This holding sets on its head the notion that a lawyer to lawyer communication may occur in a less formal setting.  Going forward, lawyers involved in consumer collection matters must take care to ensure that their internal policies and procedures are fully compliant with the FDCPA even when there is not direct contact with a consumer.

The second question presented to the Court was whether, by omitting the “in writing” requirement of the Thirty Day Notice, the Ross law firm lessened the consumer’s burden of requesting a validation of the debt, and by so doing waived the requirement. Notwithstanding that this approach actually enhanced the consumer’s ability to dispute a debt, the Court rejected this argument, holding that § 1692g speaks in absolute terms that a “debt collector ‘shall’ notify the consumer of her right to dispute the debt in writing.” The Court went on to point out that “[s]ection 1692k imposes civil liability on ‘any debt collector who fails to comply with any provision’ of the FDCPA.”  In declining to “judicially fashion a ‘waiver remedy,’”  the Court held that the plain language of the statute imposes civil liability for any violation of  §1692g.

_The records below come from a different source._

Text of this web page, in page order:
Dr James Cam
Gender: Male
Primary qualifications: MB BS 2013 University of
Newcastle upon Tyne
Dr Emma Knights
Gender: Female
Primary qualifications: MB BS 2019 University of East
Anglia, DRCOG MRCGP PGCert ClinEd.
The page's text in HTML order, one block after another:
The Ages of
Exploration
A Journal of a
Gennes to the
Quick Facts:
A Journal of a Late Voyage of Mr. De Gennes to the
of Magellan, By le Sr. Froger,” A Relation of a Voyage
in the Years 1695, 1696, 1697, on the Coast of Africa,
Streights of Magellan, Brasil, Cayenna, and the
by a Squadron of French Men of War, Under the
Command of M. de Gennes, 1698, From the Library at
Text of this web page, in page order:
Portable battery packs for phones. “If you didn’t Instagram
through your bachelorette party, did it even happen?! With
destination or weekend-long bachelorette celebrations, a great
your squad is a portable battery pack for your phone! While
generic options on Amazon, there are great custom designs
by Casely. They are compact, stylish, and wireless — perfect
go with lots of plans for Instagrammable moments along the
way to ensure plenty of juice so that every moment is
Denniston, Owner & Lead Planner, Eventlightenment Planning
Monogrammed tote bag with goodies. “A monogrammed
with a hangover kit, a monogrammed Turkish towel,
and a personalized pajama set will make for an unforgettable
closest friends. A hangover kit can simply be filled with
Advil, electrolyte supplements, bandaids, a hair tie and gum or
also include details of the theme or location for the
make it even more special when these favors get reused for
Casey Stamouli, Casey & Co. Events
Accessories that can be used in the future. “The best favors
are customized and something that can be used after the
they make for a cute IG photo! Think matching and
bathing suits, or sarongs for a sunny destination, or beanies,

The final question before the Court was whether the omission of the “in writing” requirement was “false, deceptive, or misleading” within the meaning of §1692g.  The Ross law firm argued that the sending of the defective demand letter to Bishop’s attorney was subject to the “competent lawyer” standard.  In other words,  the consumer’s lawyer should have reasonably known that the FDCPA required any dispute or request for a validation of a debt to be in writing.  Notwithstanding that the demand letter was sent to an attorney, the Court rejected the “competent lawyer” standard in favor of the “least sophisticated consumer” standard.  The Court held that since the omission of the words “in writing” created a false statement, there was “no basis in the FDCPA to treat false statements made to lawyers differently from false statements made to consumers themselves.”

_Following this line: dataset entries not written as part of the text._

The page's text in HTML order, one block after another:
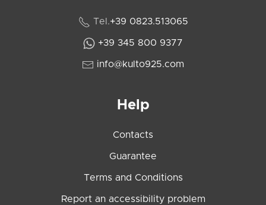
Tel.+39 0823.513065
+39 345 800 9377
info@kulto925.com
Help
Contacts
Guarantee
Terms and Conditions
Report an accessibility problem

In summary, the Bishop decision creates a dangerous canyon for lawyers to cross when dealing with other lawyers in consumer debt collection cases.  A creditor’s lawyer cannot assume a collegial relationship with opposing debtor’s counsel, nor deal with that lawyer on an informal basis.  Compliance with every facet of the FDCPA is mandated in each of a lawyer’s communications with counsel representing a consumer.  To do otherwise creates strict liability under the act.